Guns, Rights, and the ConstitutionsteemCreated with Sketch.

in #guns5 years ago (edited)

It never fails. If I am not sure what to write about, I can always just visit Facebook to see what nonsense is being spewed by bootlickers and petty tyrants trying to make excuses for political violence against innocent people. Today's discussion involved the Second Amendment to the United States Constitution, part of the Bill of Rights that were supposed to restrain governmental overreach by explicitly limiting authority over specific areas of life. It . . . hasn't turned out as well as intended. Lawyers are apparently able to twist the plainest of language in order to justify whatever politicians want.

For those unfamiliar with the Constitution or Bill of Rights, the Second Amendment states the following:

A well regulated Militia, being necessary to the security of a free State, the right of the people to keep and bear Arms, shall not be infringed.

A few points seem to be obvious.

  • Rights are not created or granted by governments. They are sometimes acknowledged as pre-existing and worthy of protection against political overreach. Usually, grudging lip service is paid to such rights while bureaucrats and law enforcement simultaneously dive into violating them with gusto.

  • People privately owned repeating arms, muskets, rifles, and literal field artillery equal or superior to that fielded by the military threats of their day in the 18th century. How can you possibly conclude that this state of affairs should change with technology?
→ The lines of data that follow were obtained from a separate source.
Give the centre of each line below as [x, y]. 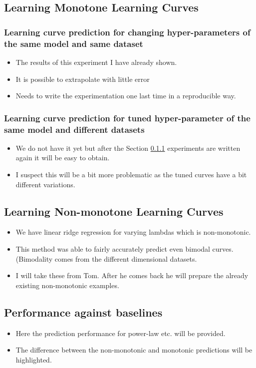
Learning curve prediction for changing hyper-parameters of [127, 32]
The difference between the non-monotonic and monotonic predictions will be [134, 350]
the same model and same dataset [74, 43]
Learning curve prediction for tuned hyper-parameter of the [127, 118]
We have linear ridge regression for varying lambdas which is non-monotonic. [133, 232]
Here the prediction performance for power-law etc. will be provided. [121, 333]
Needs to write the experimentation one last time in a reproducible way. [126, 96]
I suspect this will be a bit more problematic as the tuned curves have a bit [131, 175]
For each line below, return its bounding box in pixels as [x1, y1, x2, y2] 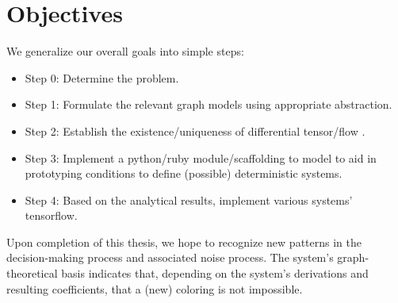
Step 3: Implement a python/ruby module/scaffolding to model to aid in [25, 149, 377, 166]
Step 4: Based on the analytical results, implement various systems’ [25, 191, 353, 208]
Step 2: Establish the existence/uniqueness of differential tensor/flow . [25, 122, 365, 139]
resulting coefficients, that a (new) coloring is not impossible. [6, 280, 303, 297]
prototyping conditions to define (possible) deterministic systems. [25, 165, 343, 182]
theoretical [6, 265, 58, 282]
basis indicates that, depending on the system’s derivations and [61, 265, 369, 282]
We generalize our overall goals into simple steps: [6, 43, 244, 59]

If the first amendment applies to typewriters, radio, television, and the internet, then how could the second amendment not apply to automatic weapons and anti-armor rockets today?

  • Disarmament of dissidents as a precursor to violating their rights to life, liberty, property, speech, association, etc. has been a factor in politics for centuries. In April of 1775, the British moved on Lexington and Concord to seize arms held by the militia. Why would the founders assume their new government would never do the same?

20190331_135654.jpg
From my personal copy of Webster's Condensed Dictionary, 1884 edition

  • "A well regulated Militia, . . ." The militia predates the government as a voluntary institution of self-regulated volunteer organizations. There is no need for political involvement in regulation, and nothing about the word "regulated" necessarily implies ". . . by the government" at any level.
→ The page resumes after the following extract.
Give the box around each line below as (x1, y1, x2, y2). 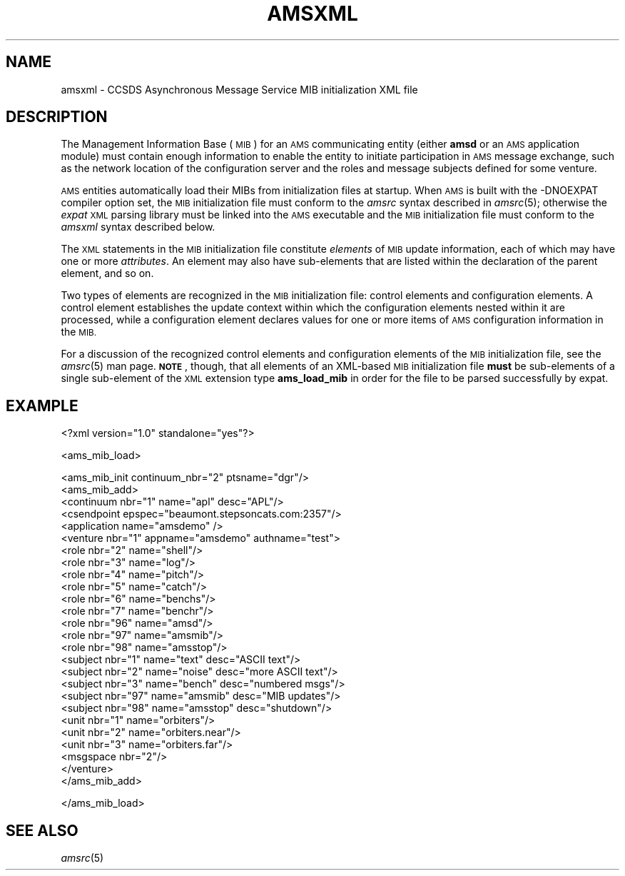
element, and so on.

  • "...being necessary to the security of a free State, . . ." Is the term "free state" meant in the sense of a political institution, or a condition of liberty? Why would you assume the former?

  • "...The right of the people to keep and bear Arms, . . ." The right already exists, and belongs to the people. The preceding clauses only offer a justification for that protection.
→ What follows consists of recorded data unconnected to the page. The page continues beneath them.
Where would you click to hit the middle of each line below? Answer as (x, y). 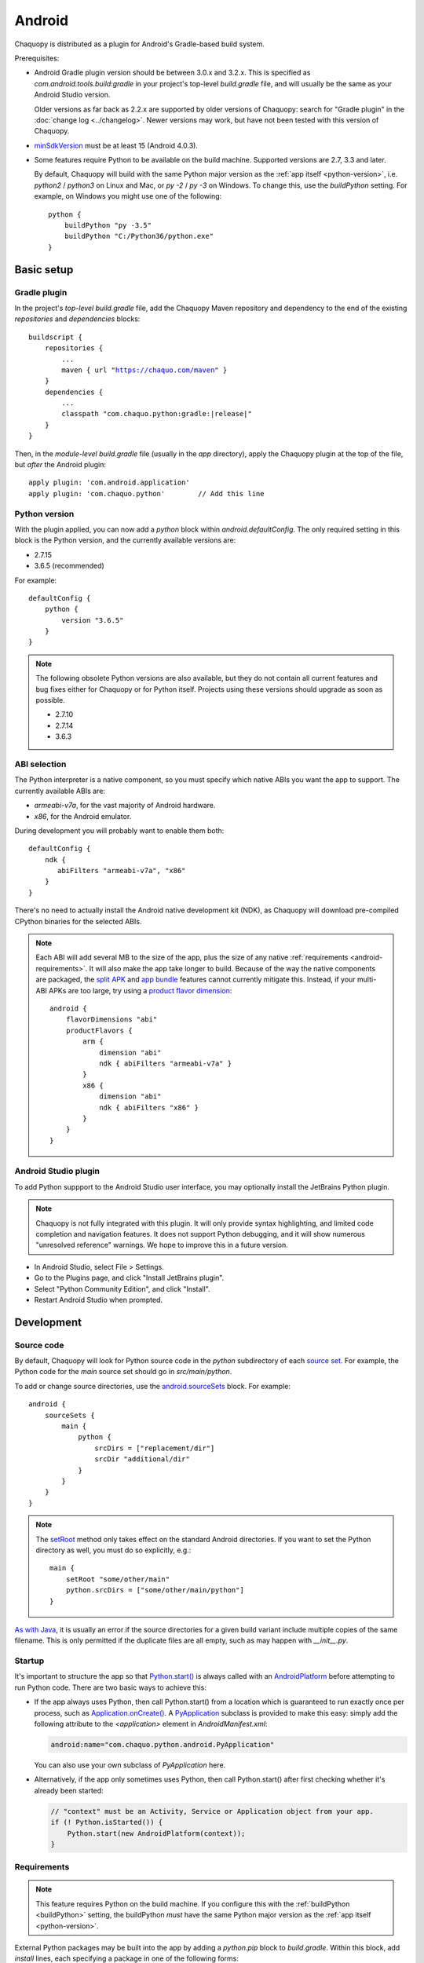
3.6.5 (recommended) (69, 566)
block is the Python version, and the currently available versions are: (125, 540)
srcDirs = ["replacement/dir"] (155, 1448)
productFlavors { (99, 1030)
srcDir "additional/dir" (142, 1459)
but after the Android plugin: (60, 465)
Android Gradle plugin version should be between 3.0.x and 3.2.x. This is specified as (172, 73)
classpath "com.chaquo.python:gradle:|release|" (157, 414)

  • ". . . shall not be infringed." Government is not to trespass against this right in any way whatsoever. It is off-limits to federal legislation.

Don't let yellow journalism, propaganda, or "what-if" fearmongering persuade you to make any excuses for violating the liberty of others. Don't appeal to old papers signed by dead people or the sophistry of lawyers and politicians as an excuse for violence against peaceful people. Freedom may be an uncomfortable sensation, and it may have real dangers, but I'll take those risks over the guarantees of despotic abuse any day, and no one has the authority to choose otherwise on my behalf.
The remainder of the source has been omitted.